··· SOURCE MATERIAL
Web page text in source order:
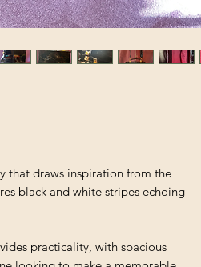
that draws inspiration from the
black and white stripes echoing
practicality, with spacious
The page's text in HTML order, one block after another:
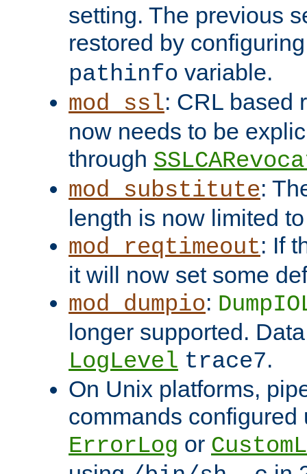
setting. The previous
restored by
pathinfo variable.
mod_ssl: CRL based
now needs to be
through
mod_substitute:
length is now limited
mod_reqtimeout: If
it will now set some
mod_dumpio:
longer supported.
LogLevel trace7.
On Unix platforms,
commands configured
ErrorLog or
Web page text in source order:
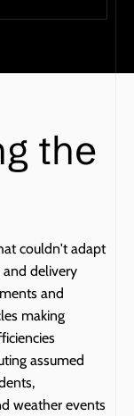
the
couldn't adapt
delivery
and
making
assumed
weather events
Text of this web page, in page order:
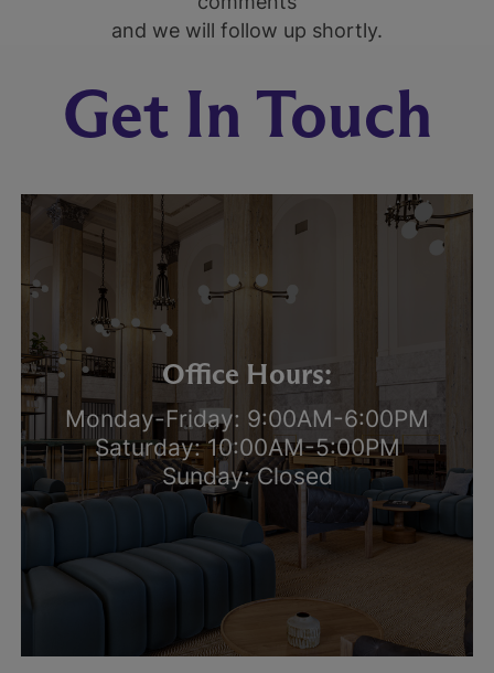
and we will follow up shortly.
Get In Touch
Office Hours:
Monday-Friday: 9:00AM-6:00PM
Saturday: 10:00AM-5:00PM
Sunday: Closed
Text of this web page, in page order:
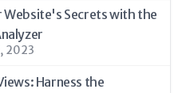
Website's Secrets with the
2023
Harness the
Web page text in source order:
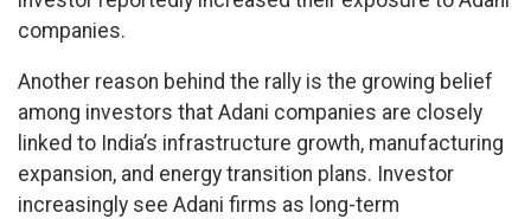
companies.
Another reason behind the rally is the growing belief
among investors that Adani companies are closely
linked to India’s infrastructure growth, manufacturing
expansion, and energy transition plans. Investor
increasingly see Adani firms as long-term
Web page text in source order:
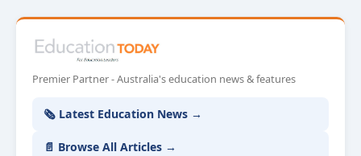
Premier Partner - Australia's education news & features
🗞️ Latest Education News →
📄 Browse All Articles →
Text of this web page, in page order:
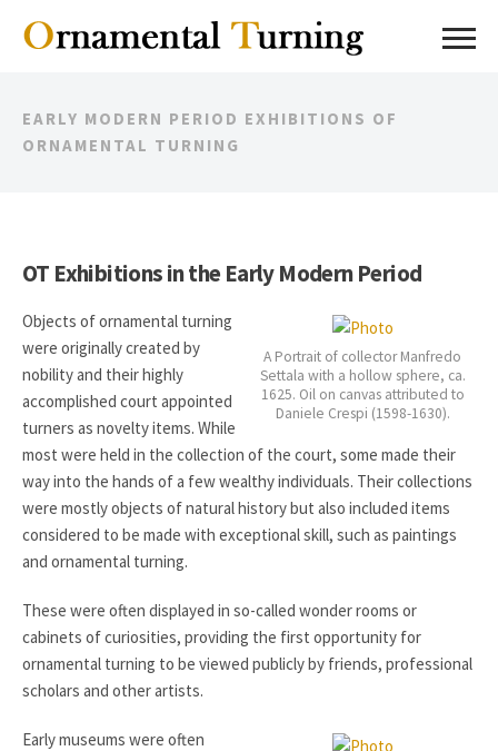
EARLY MODERN PERIOD EXHIBITIONS OF
ORNAMENTAL TURNING
OT Exhibitions in the Early Modern Period
A Portrait of collector Manfredo
Settala with a hollow sphere, ca.
1625. Oil on canvas attributed to
Daniele Crespi (1598-1630).
Objects of ornamental turning
were originally created by
nobility and their highly
accomplished court appointed
turners as novelty items. While
most were held in the collection of the court, some made their
way into the hands of a few wealthy individuals. Their collections
were mostly objects of natural history but also included items
considered to be made with exceptional skill, such as paintings
and ornamental turning.
These were often displayed in so-called wonder rooms or
cabinets of curiosities, providing the first opportunity for
ornamental turning to be viewed publicly by friends, professional
scholars and other artists.
Early museums were often
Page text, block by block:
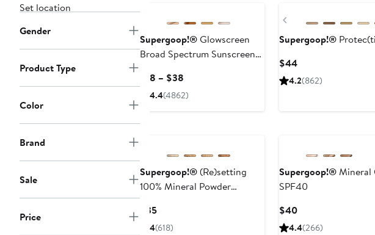
Set location
Gender
Product Type
Color
Brand
Sale
Price
Supergoop!®Glowscreen
Broad Spectrum Sunscreen
$18 – $38Current
Price
4.4(4862)
Previous
Supergoop!®
$44Current
Price
4.2(862)
Supergoop!®(Re)setting
100% Mineral Powder
Foundation SPF 35
$35Current
Price
4(618)
Supergoop!®Mineral
SPF40
$40Current
Price
4.4(266)
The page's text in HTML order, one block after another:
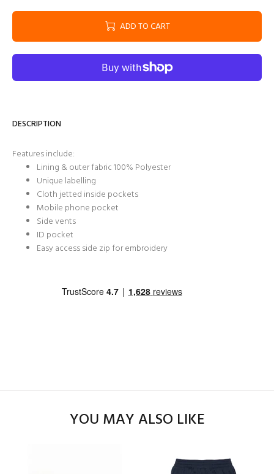
ADD TO CART
DESCRIPTION
Features include:
Lining & outer fabric 100% Polyester
Unique labelling
Cloth jetted inside pockets
Mobile phone pocket
Side vents
ID pocket
Easy access side zip for embroidery
YOU MAY ALSO LIKE
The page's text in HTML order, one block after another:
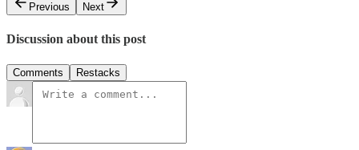
Previous
Next
Discussion about this post
Comments Restacks
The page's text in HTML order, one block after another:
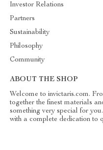
Investor Relations
Partners
Sustainability
Philosophy
Community
ABOUT THE SHOP
Welcome to invictaris.com.
together the finest materials
something very special for
with a complete dedication to
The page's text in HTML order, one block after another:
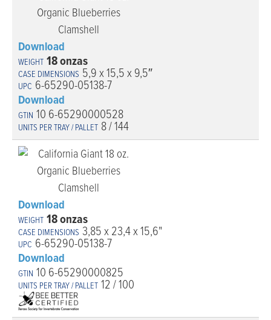
Download
18 onzas
5,9 x 15,5 x 9,5″
6-65290-05138-7
Download
10 6-65290000528
8 / 144
Download
18 onzas
3,85 x 23,4 x 15,6"
6-65290-05138-7
Download
10 6-65290000825
12 / 100
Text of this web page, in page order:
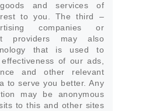
and services of
to you. The third –
companies or
providers may also
that is used to
of our ads,
and other relevant
to serve you better. Any
may be anonymous
to this and other sites
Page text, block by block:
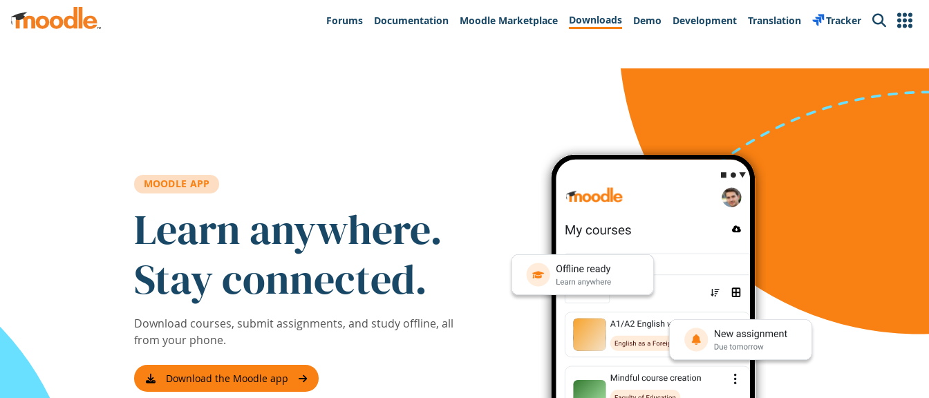
Skip to main content
Forums
Documentation Moodle Marketplace Downloads Demo Development Translation Tracker Search
MOODLE APP
Learn anywhere.
Stay connected.
Download courses, submit assignments, and study offline, all
from your phone.
Download the Moodle app
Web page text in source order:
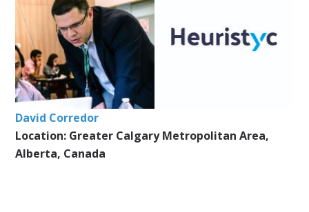
David Corredor
Location: Greater Calgary Metropolitan Area,
Alberta, Canada
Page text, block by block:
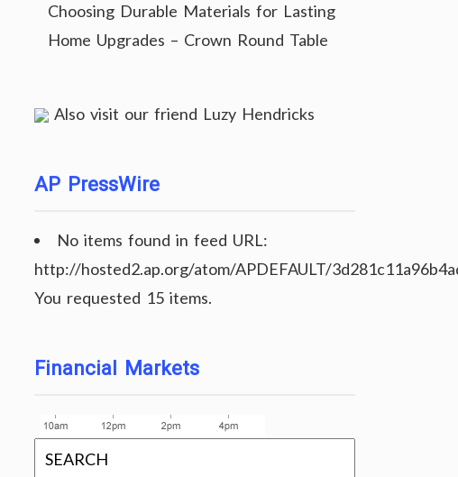
Choosing Durable Materials for Lasting
Home Upgrades – Crown Round Table
Also visit our friend Luzy Hendricks
AP PressWire
No items found in feed URL:
http://hosted2.ap.org/atom/APDEFAULT/
You requested 15 items.
Financial Markets
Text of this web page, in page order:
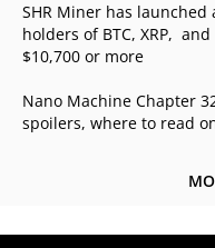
······
## YOUR GOAL
All entries above are to be set down word for word, and the pictures are to be left out.

## EXERCISE RESPONSE
Web page text in source order:
that draws inspiration from the
black and white stripes echoing
practicality, with spacious
The page's text in HTML order, one block after another:
setting. The previous
restored by
pathinfo variable.
mod_ssl: CRL based
now needs to be
through
mod_substitute:
length is now limited
mod_reqtimeout: If
it will now set some
mod_dumpio:
longer supported.
LogLevel trace7.
On Unix platforms,
commands configured
ErrorLog or
Web page text in source order:
the
couldn't adapt
delivery
and
making
assumed
weather events
Text of this web page, in page order:
and we will follow up shortly.
Get In Touch
Office Hours:
Monday-Friday: 9:00AM-6:00PM
Saturday: 10:00AM-5:00PM
Sunday: Closed
Text of this web page, in page order:
Website's Secrets with the
2023
Harness the
Web page text in source order:
companies.
Another reason behind the rally is the growing belief
among investors that Adani companies are closely
linked to India’s infrastructure growth, manufacturing
expansion, and energy transition plans. Investor
increasingly see Adani firms as long-term
Web page text in source order:
Premier Partner - Australia's education news & features
🗞️ Latest Education News →
📄 Browse All Articles →
Text of this web page, in page order:
EARLY MODERN PERIOD EXHIBITIONS OF
ORNAMENTAL TURNING
OT Exhibitions in the Early Modern Period
A Portrait of collector Manfredo
Settala with a hollow sphere, ca.
1625. Oil on canvas attributed to
Daniele Crespi (1598-1630).
Objects of ornamental turning
were originally created by
nobility and their highly
accomplished court appointed
turners as novelty items. While
most were held in the collection of the court, some made their
way into the hands of a few wealthy individuals. Their collections
were mostly objects of natural history but also included items
considered to be made with exceptional skill, such as paintings
and ornamental turning.
These were often displayed in so-called wonder rooms or
cabinets of curiosities, providing the first opportunity for
ornamental turning to be viewed publicly by friends, professional
scholars and other artists.
Early museums were often
Page text, block by block:
Set location
Gender
Product Type
Color
Brand
Sale
Price
Supergoop!®Glowscreen
Broad Spectrum Sunscreen
$18 – $38Current
Price
4.4(4862)
Previous
Supergoop!®
$44Current
Price
4.2(862)
Supergoop!®(Re)setting
100% Mineral Powder
Foundation SPF 35
$35Current
Price
4(618)
Supergoop!®Mineral
SPF40
$40Current
Price
4.4(266)
The page's text in HTML order, one block after another:
ADD TO CART
DESCRIPTION
Features include:
Lining & outer fabric 100% Polyester
Unique labelling
Cloth jetted inside pockets
Mobile phone pocket
Side vents
ID pocket
Easy access side zip for embroidery
YOU MAY ALSO LIKE
The page's text in HTML order, one block after another:
Previous
Next
Discussion about this post
Comments Restacks
The page's text in HTML order, one block after another:
Investor Relations
Partners
Sustainability
Philosophy
Community
ABOUT THE SHOP
Welcome to invictaris.com.
together the finest materials
something very special for
with a complete dedication to
The page's text in HTML order, one block after another:
Download
18 onzas
5,9 x 15,5 x 9,5″
6-65290-05138-7
Download
10 6-65290000528
8 / 144
Download
18 onzas
3,85 x 23,4 x 15,6"
6-65290-05138-7
Download
10 6-65290000825
12 / 100
Text of this web page, in page order:
and services of
to you. The third –
companies or
providers may also
that is used to
of our ads,
and other relevant
to serve you better. Any
may be anonymous
to this and other sites
Page text, block by block:
Skip to main content
Forums
Documentation Moodle Marketplace Downloads Demo Development Translation Tracker Search
MOODLE APP
Learn anywhere.
Stay connected.
Download courses, submit assignments, and study offline, all
from your phone.
Download the Moodle app
Web page text in source order:
David Corredor
Location: Greater Calgary Metropolitan Area,
Alberta, Canada
Page text, block by block:
Choosing Durable Materials for Lasting
Home Upgrades – Crown Round Table
Also visit our friend Luzy Hendricks
AP PressWire
No items found in feed URL:
http://hosted2.ap.org/atom/APDEFAULT/
You requested 15 items.
Financial Markets
Text of this web page, in page order:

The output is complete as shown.